▸ **The problem**
If anything in the data looks odd, keep it anyway and write the whole listing out unchanged.

-------- Material for the task --------

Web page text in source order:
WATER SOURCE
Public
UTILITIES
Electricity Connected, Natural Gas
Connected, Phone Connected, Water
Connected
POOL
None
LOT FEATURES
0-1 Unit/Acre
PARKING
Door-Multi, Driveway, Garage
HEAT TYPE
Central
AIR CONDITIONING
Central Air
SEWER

--------

▸ **Response to this task**
Web page text in source order:
WATER SOURCE
Public
UTILITIES
Electricity Connected, Natural Gas
Connected, Phone Connected, Water
Connected
POOL
None
LOT FEATURES
0-1 Unit/Acre
PARKING
Door-Multi, Driveway, Garage
HEAT TYPE
Central
AIR CONDITIONING
Central Air
SEWER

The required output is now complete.